• YOUR ASSIGNMENT: Would you write out the full listing exactly, without any pictures?
+ + + + + + +
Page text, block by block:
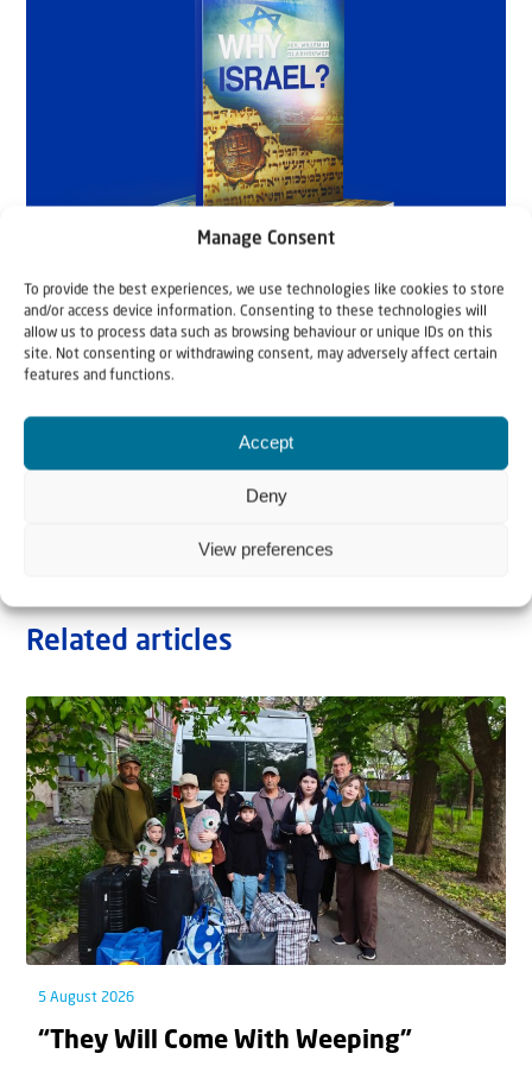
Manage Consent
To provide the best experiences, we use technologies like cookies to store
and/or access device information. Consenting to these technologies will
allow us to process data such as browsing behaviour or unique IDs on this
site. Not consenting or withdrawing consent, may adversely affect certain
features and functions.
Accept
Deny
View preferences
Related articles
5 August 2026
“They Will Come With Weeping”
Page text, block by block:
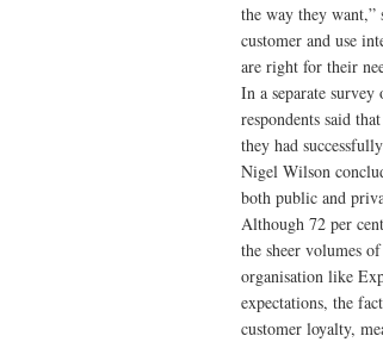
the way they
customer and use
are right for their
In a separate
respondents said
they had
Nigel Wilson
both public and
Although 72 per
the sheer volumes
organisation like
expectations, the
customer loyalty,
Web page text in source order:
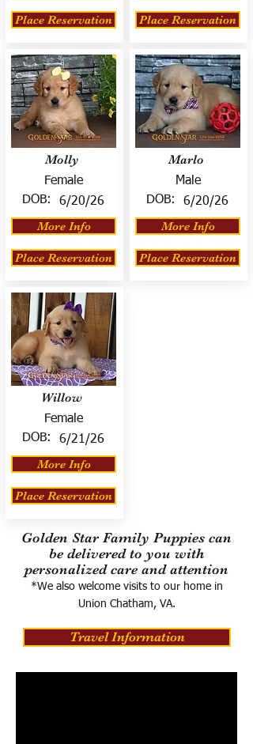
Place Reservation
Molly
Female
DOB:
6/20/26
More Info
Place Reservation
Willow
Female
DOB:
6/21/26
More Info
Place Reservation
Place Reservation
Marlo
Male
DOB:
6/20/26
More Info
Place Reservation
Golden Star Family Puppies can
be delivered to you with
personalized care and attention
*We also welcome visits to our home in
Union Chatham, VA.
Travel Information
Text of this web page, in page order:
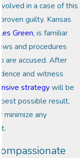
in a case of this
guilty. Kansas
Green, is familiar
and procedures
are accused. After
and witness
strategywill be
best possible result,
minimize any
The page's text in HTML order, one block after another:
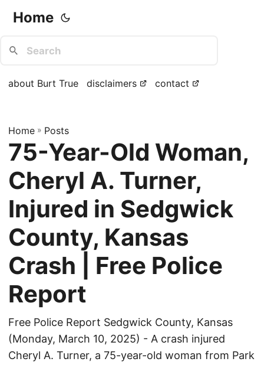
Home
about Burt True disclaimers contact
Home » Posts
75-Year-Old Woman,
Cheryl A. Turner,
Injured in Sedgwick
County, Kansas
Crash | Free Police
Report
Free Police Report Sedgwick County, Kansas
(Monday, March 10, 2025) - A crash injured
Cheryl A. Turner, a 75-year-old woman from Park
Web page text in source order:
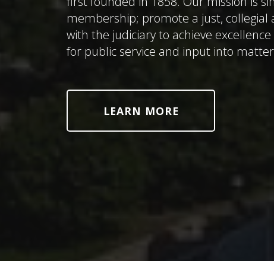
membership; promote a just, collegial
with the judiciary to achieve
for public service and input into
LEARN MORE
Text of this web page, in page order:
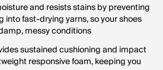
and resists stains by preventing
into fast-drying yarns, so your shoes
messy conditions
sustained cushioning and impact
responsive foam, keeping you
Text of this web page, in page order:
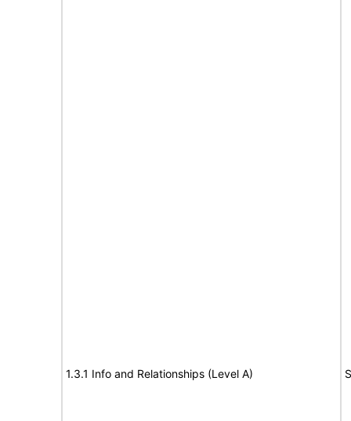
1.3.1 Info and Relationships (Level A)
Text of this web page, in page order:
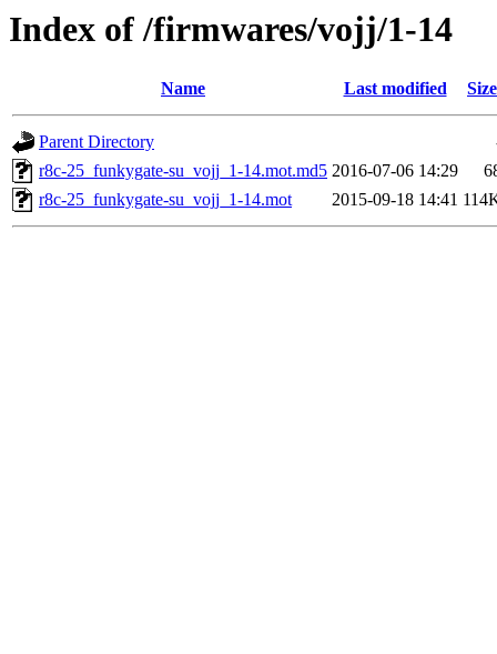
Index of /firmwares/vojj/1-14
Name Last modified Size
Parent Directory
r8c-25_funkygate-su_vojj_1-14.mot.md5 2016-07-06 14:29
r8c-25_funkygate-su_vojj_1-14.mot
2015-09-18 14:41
+ + + + + + +
• SOLUTION FOR THIS TASK:
Page text, block by block:
Manage Consent
To provide the best experiences, we use technologies like cookies to store
and/or access device information. Consenting to these technologies will
allow us to process data such as browsing behaviour or unique IDs on this
site. Not consenting or withdrawing consent, may adversely affect certain
features and functions.
Accept
Deny
View preferences
Related articles
5 August 2026
“They Will Come With Weeping”
Page text, block by block:
the way they
customer and use
are right for their
In a separate
respondents said
they had
Nigel Wilson
both public and
Although 72 per
the sheer volumes
organisation like
expectations, the
customer loyalty,
Web page text in source order:
Place Reservation
Molly
Female
DOB:
6/20/26
More Info
Place Reservation
Willow
Female
DOB:
6/21/26
More Info
Place Reservation
Place Reservation
Marlo
Male
DOB:
6/20/26
More Info
Place Reservation
Golden Star Family Puppies can
be delivered to you with
personalized care and attention
*We also welcome visits to our home in
Union Chatham, VA.
Travel Information
Text of this web page, in page order:
in a case of this
guilty. Kansas
Green, is familiar
and procedures
are accused. After
and witness
strategywill be
best possible result,
minimize any
The page's text in HTML order, one block after another:
Home
about Burt True disclaimers contact
Home » Posts
75-Year-Old Woman,
Cheryl A. Turner,
Injured in Sedgwick
County, Kansas
Crash | Free Police
Report
Free Police Report Sedgwick County, Kansas
(Monday, March 10, 2025) - A crash injured
Cheryl A. Turner, a 75-year-old woman from Park
Web page text in source order:
membership; promote a just, collegial
with the judiciary to achieve
for public service and input into
LEARN MORE
Text of this web page, in page order:
and resists stains by preventing
into fast-drying yarns, so your shoes
messy conditions
sustained cushioning and impact
responsive foam, keeping you
Text of this web page, in page order:
1.3.1 Info and Relationships (Level A)
Text of this web page, in page order:
Index of /firmwares/vojj/1-14
Name Last modified Size
Parent Directory
r8c-25_funkygate-su_vojj_1-14.mot.md5 2016-07-06 14:29
r8c-25_funkygate-su_vojj_1-14.mot
2015-09-18 14:41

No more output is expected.